More often than not, I found myself trying to think like a painter, not a writer. What kind of palette would I use? How would I begin trying to replicate this much blue? How many whites would I need? How many different whites could I make? Because it felt like there were a dozen different whites that I might need.
Sometimes, the absence of contrast was startling, even disturbing. Beyond these frozen hills are endless plains of frozen water. Endless, endless, endless.
And then the zodiac would slow, and the tempo would shift, from seeing an entire continent at once, to seeing one block of ice, one thousand-year-old fragment at a time.
So many different patterns of breaking and reformation, of decay and regrowth. The textures are astonishing, as variable as they are repetitive.
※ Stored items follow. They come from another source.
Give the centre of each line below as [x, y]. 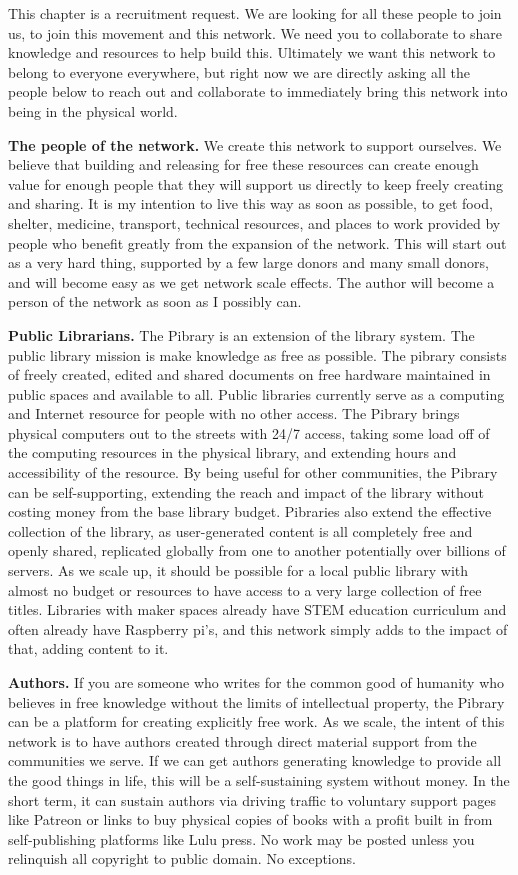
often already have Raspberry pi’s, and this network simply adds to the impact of [258, 628]
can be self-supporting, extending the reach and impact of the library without [246, 491]
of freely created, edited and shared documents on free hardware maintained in [249, 374]
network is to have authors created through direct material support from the [242, 740]
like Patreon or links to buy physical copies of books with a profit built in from [250, 819]
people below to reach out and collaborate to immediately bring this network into [258, 91]
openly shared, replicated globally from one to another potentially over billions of [257, 550]
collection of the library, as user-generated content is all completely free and [240, 530]
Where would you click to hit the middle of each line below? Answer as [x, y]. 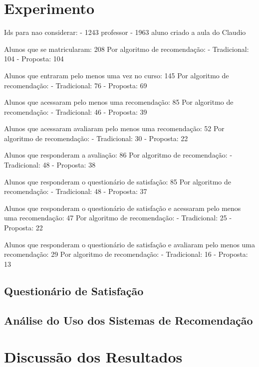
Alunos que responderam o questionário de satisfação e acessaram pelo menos [123, 208]
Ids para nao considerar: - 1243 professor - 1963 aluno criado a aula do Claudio [125, 32]
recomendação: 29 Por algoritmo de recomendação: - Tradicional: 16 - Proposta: [126, 254]
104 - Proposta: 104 [34, 59]
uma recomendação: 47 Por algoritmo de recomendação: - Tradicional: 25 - [118, 218]
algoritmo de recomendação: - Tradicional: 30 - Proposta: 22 [96, 138]
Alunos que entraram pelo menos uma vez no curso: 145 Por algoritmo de [117, 75]
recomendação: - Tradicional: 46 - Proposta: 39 [76, 111]
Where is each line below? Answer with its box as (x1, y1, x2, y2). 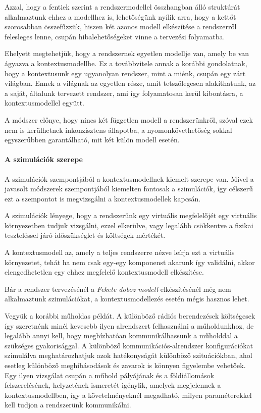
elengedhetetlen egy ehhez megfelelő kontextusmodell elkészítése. (5, 267, 204, 277)
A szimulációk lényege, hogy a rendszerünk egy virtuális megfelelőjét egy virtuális (5, 210, 257, 221)
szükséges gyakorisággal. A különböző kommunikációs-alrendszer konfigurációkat (5, 340, 253, 350)
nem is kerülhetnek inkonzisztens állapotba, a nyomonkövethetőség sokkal (5, 124, 232, 135)
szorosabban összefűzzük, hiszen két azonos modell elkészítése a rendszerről (5, 21, 237, 32)
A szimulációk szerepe (5, 154, 83, 165)
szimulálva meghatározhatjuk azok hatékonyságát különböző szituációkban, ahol (5, 350, 252, 360)
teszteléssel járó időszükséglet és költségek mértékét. (5, 230, 166, 240)
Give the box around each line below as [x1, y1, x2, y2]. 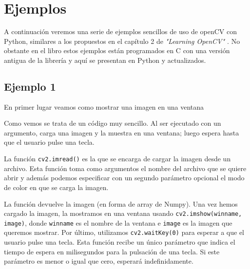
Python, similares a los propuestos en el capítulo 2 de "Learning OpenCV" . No [4, 36, 240, 46]
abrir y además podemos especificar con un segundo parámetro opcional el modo [4, 173, 245, 183]
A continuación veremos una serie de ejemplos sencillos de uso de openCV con [4, 26, 237, 37]
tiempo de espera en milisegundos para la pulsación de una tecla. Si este [4, 246, 220, 256]
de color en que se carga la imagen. [4, 182, 109, 192]
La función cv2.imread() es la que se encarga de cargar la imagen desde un [4, 154, 231, 164]
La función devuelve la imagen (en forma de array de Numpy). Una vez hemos [4, 198, 238, 209]
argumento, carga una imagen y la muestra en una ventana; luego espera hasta [4, 127, 239, 137]
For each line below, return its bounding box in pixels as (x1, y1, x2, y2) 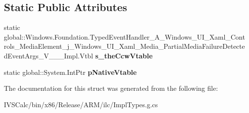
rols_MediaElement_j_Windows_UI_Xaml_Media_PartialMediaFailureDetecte (4, 41, 245, 51)
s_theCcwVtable (95, 50, 153, 60)
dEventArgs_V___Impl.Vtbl (4, 50, 93, 60)
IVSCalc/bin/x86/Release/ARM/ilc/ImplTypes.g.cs (4, 99, 158, 109)
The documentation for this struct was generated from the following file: (4, 83, 218, 93)
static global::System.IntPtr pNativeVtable (4, 67, 137, 77)
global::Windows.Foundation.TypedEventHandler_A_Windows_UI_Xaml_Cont (4, 31, 245, 42)
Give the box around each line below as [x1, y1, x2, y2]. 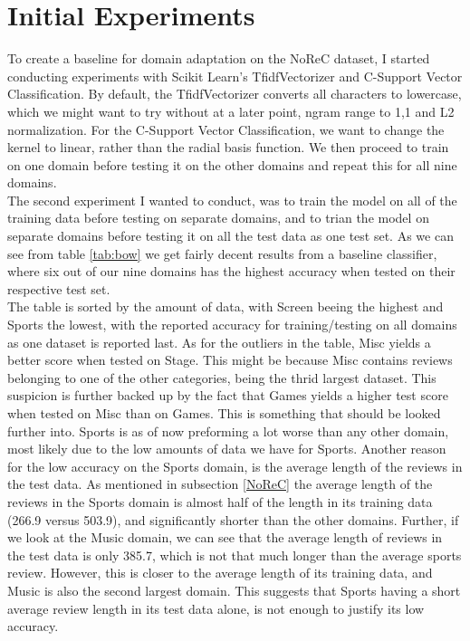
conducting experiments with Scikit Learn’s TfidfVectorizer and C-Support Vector [7, 66, 463, 85]
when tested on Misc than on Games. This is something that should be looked [7, 404, 441, 422]
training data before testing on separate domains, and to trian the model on [7, 208, 429, 227]
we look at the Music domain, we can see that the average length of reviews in [7, 528, 443, 547]
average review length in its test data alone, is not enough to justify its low [7, 598, 425, 617]
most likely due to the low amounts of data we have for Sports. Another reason [7, 439, 446, 458]
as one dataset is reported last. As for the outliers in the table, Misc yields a [7, 332, 431, 351]
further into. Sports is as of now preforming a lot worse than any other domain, [7, 421, 449, 440]
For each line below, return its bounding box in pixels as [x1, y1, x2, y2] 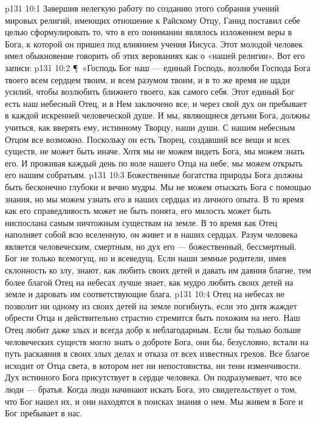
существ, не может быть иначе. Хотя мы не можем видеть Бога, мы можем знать [5, 145, 304, 157]
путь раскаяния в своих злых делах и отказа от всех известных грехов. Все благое [5, 347, 309, 360]
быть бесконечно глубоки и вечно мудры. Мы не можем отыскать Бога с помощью [5, 180, 311, 193]
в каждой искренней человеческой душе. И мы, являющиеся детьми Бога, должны [5, 109, 310, 122]
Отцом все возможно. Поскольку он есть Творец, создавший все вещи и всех [5, 132, 290, 145]
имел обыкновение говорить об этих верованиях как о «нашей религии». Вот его [5, 49, 305, 62]
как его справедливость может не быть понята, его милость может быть [5, 204, 271, 217]
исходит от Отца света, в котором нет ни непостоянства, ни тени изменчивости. [5, 359, 301, 371]
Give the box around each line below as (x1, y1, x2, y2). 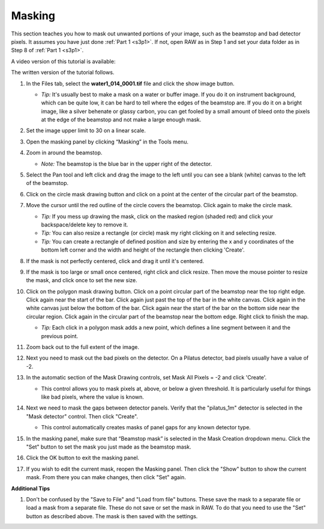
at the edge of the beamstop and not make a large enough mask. (41, 116, 202, 123)
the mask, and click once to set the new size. (26, 277, 137, 284)
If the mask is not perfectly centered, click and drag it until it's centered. (26, 257, 205, 264)
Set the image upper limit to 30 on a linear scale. (26, 127, 146, 135)
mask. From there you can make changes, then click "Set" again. (26, 474, 186, 481)
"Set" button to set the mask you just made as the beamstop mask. (26, 443, 191, 450)
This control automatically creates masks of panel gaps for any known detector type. (41, 424, 251, 431)
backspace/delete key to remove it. (41, 221, 128, 228)
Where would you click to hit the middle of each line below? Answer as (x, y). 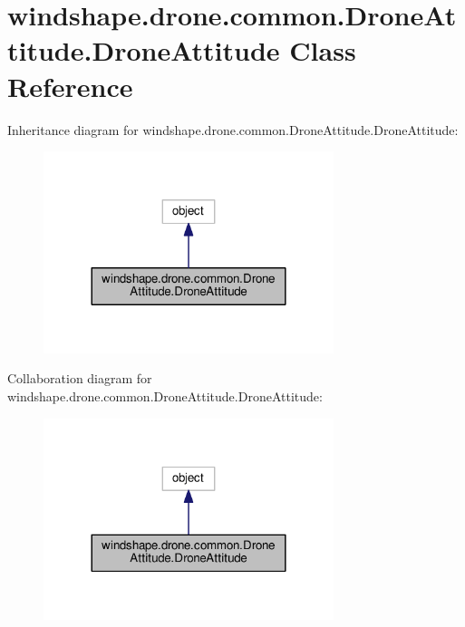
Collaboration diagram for (80, 378)
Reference (70, 86)
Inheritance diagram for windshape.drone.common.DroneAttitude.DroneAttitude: (233, 129)
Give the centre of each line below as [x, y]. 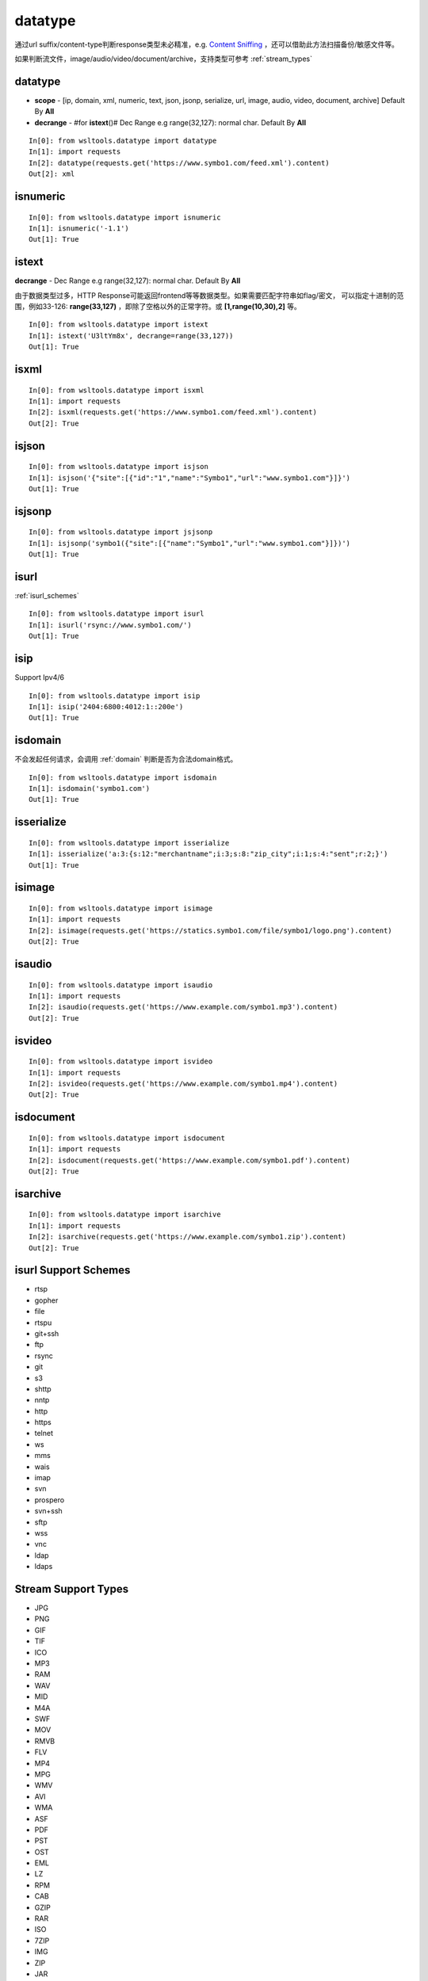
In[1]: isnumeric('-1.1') [79, 228]
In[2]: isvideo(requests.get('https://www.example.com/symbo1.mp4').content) [183, 1083]
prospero [50, 1500]
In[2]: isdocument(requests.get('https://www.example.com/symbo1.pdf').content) [190, 1160]
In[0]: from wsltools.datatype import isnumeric [125, 217]
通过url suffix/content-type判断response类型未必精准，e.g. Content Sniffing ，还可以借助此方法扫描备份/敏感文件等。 [207, 44]
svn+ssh [48, 1511]
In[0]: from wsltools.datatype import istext [119, 324]
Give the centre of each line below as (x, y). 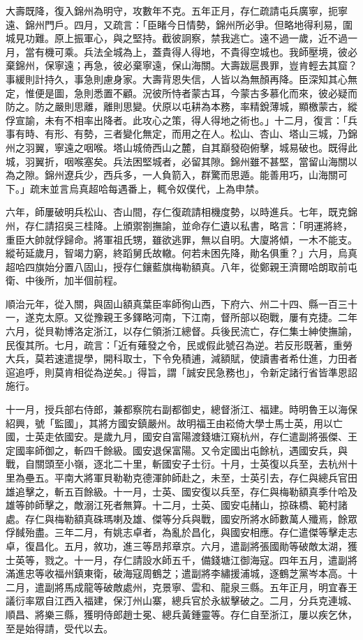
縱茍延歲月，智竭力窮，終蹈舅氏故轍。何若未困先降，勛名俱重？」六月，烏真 (181, 253)
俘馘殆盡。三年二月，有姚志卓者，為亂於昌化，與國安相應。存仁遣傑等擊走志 (181, 532)
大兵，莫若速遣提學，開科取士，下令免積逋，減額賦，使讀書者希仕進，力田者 (181, 358)
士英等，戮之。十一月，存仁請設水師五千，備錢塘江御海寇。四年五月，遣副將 (181, 559)
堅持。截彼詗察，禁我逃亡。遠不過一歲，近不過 (240, 38)
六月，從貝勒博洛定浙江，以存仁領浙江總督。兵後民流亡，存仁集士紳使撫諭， (181, 331)
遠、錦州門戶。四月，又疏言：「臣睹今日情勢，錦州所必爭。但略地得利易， (174, 24)
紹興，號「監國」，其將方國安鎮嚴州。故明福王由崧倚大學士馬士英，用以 (169, 423)
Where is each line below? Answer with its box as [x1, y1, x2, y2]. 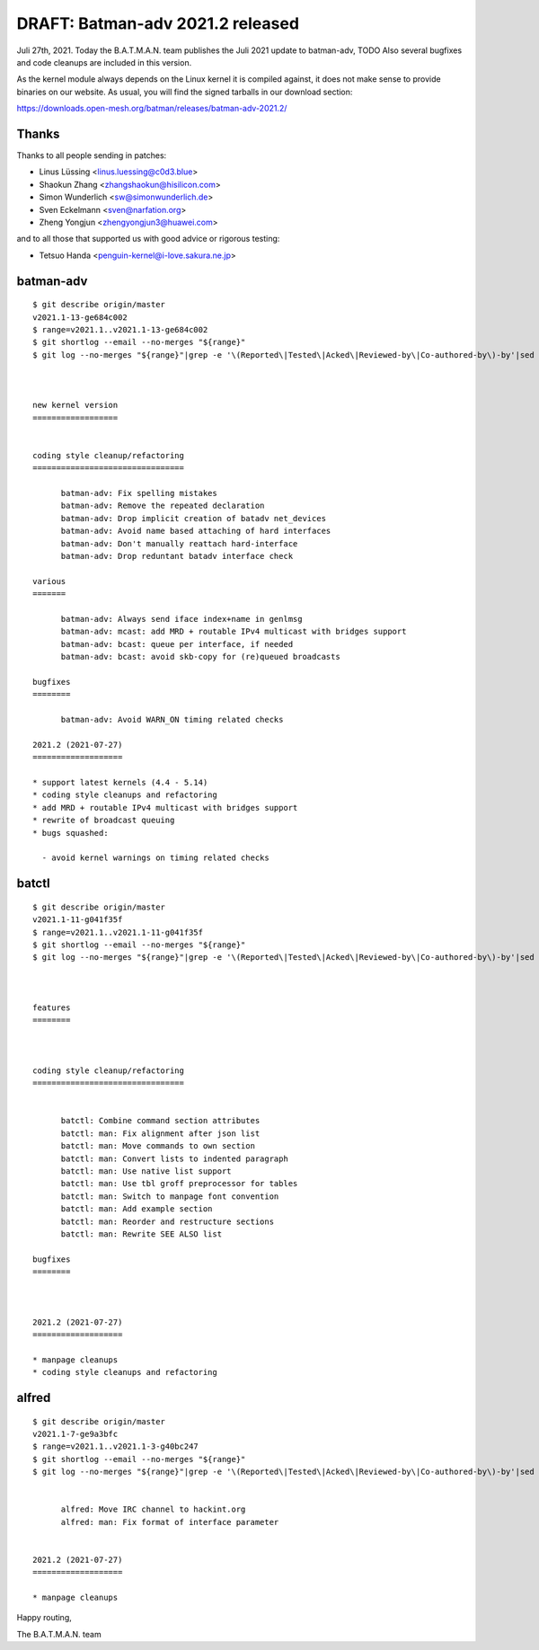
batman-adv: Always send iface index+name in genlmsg [60, 614, 303, 624]
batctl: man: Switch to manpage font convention [60, 1191, 279, 1202]
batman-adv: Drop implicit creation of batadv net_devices [60, 513, 327, 523]
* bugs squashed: [32, 828, 109, 838]
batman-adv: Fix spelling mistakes [60, 488, 217, 499]
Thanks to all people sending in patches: [16, 150, 167, 161]
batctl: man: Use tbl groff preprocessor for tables [60, 1178, 298, 1189]
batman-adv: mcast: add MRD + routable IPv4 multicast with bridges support [60, 626, 407, 637]
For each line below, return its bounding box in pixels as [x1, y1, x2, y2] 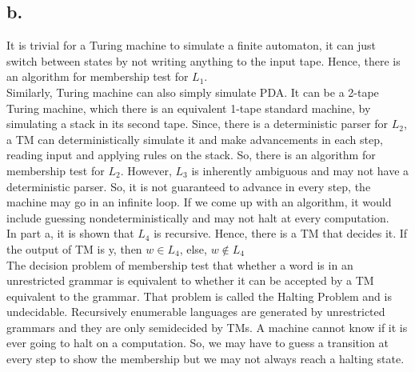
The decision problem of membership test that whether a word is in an [6, 256, 353, 273]
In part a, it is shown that [6, 225, 134, 242]
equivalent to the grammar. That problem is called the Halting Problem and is [6, 287, 392, 304]
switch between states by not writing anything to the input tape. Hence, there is [6, 52, 401, 69]
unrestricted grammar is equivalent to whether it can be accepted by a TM [6, 272, 374, 289]
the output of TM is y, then [6, 240, 142, 257]
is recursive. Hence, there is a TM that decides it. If [154, 225, 408, 242]
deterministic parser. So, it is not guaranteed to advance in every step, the [6, 178, 371, 194]
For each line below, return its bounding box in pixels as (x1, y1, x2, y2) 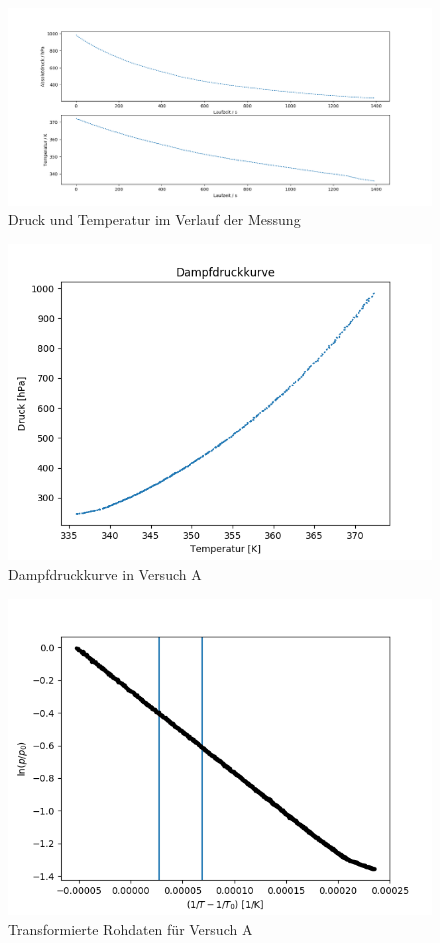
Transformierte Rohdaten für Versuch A (8, 918, 253, 939)
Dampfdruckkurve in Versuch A (8, 563, 202, 584)
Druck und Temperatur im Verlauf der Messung (8, 209, 301, 230)
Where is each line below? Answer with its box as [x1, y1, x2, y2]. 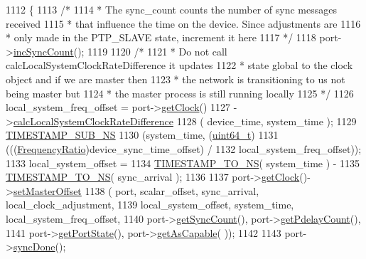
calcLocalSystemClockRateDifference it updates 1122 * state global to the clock [6, 58, 353, 73]
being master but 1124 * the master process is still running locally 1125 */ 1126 [6, 85, 354, 100]
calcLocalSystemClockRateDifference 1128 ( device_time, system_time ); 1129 [13, 113, 357, 128]
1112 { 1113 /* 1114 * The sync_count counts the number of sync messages [6, 2, 337, 16]
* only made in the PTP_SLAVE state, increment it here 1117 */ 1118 [6, 30, 316, 45]
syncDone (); [13, 239, 66, 254]
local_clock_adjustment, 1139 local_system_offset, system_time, [6, 197, 294, 212]
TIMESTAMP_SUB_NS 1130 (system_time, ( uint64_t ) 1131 [6, 127, 279, 142]
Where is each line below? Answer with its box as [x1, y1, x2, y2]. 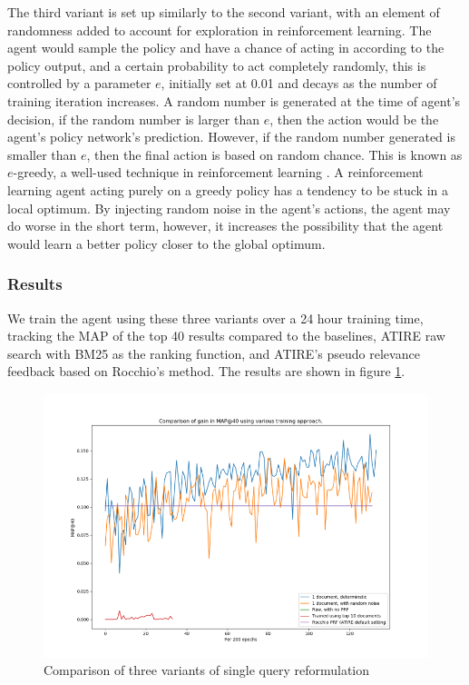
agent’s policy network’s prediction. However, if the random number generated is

Intricate movements of the Earth at its most extreme, finally show themselves to human eyes in little, quiet beats of floating water…
Drifting quietly through liquid that is barely above freezing… seeing the seals asleep, watching penguins everywhere cutting through the water, taking refuge on the ice, keeping safe from those same seals. In this picture, two birds, most likely Antarctic petrels, rest on an ice-cliff. There would be strange red patterns on the ice; algae grows there, too.
We traveled through these vast fields and just watched things for hours at a time. Watching is kind of a dying art. Instagram is not watching. Instagram is voyeurism. TikTok is very literally calculated eye-ball grabbing. To be lost in Antarctic ice-fields is watching. It is an ego-negative thing; there is no sense of I or me or even want. There’s nothing to do. There’s no click-thru. There’s no metric. There’s just millions of pounds of solid-state water having locked itself into some extraordinary geometries, and the fact that you happen to witness some of these configurations on that particular day. And the thing about The Place is that one day’s ice will not like the same the next day. It is live theater in that way; each act of watching is bearing witness to a site-specific performance that will never be exactly the same thing again.
I’m loving your writing, Alex. And your photos have an impressive dynamic range, especially the greys and blues. What kind of camera did you use?
Oh my...once I again I am transported and have been gifted with information and sites that I will only experience vicariously, through you. Once again, your words capture not only vivid natural images, but also make me think deeply about the impact and power of a part of the natural world that most of us will never actually see. Thank you. Can't wait for what's next in this journey you are taking us on.